DIRECTIONS -> Go through the entries below. Copy out every line that contains "Decorating".

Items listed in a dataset
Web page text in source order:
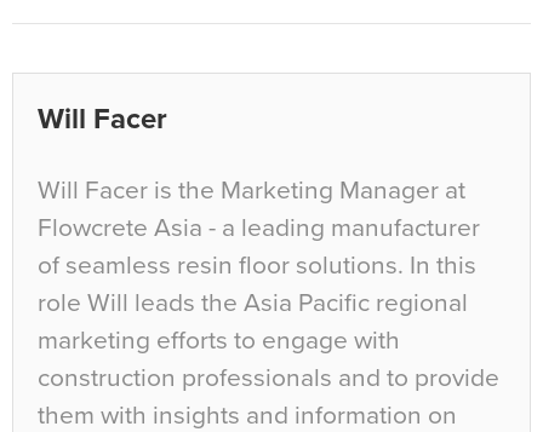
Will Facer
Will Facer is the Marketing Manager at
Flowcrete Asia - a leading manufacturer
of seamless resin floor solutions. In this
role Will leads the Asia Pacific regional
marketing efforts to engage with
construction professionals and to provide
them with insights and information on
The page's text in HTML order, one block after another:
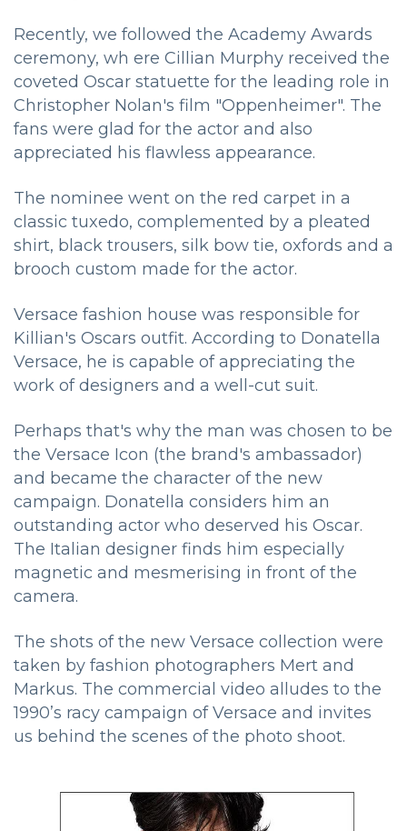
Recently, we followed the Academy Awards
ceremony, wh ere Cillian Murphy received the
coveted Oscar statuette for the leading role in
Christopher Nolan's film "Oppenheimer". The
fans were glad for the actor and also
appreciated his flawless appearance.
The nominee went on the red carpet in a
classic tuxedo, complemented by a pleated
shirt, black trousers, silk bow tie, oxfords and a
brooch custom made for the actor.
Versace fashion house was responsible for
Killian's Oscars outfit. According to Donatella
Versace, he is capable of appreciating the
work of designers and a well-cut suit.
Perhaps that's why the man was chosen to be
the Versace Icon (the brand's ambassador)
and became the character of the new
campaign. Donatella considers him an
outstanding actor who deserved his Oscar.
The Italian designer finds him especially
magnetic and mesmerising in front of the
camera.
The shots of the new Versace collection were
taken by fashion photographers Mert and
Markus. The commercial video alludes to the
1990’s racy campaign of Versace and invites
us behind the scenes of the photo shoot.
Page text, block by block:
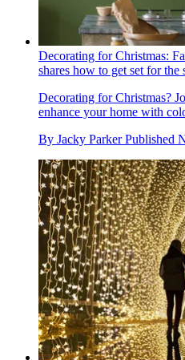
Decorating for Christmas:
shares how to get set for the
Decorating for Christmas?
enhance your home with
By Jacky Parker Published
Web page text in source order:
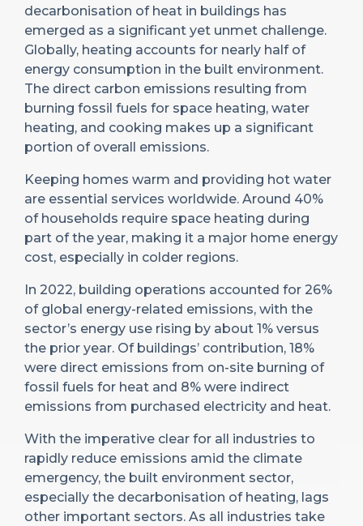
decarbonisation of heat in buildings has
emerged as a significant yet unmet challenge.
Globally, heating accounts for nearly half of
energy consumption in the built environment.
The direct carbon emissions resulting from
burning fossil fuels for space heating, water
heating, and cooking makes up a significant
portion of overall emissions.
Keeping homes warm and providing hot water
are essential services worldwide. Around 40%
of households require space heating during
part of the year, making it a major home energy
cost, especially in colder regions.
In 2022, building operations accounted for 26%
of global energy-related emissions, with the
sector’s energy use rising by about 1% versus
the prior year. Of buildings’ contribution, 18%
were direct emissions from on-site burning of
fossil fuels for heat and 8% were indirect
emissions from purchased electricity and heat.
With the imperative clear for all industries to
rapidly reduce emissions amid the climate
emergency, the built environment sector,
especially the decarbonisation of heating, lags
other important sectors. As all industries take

EXPECTED OUTPUT ->
Decorating for Christmas:
Decorating for Christmas?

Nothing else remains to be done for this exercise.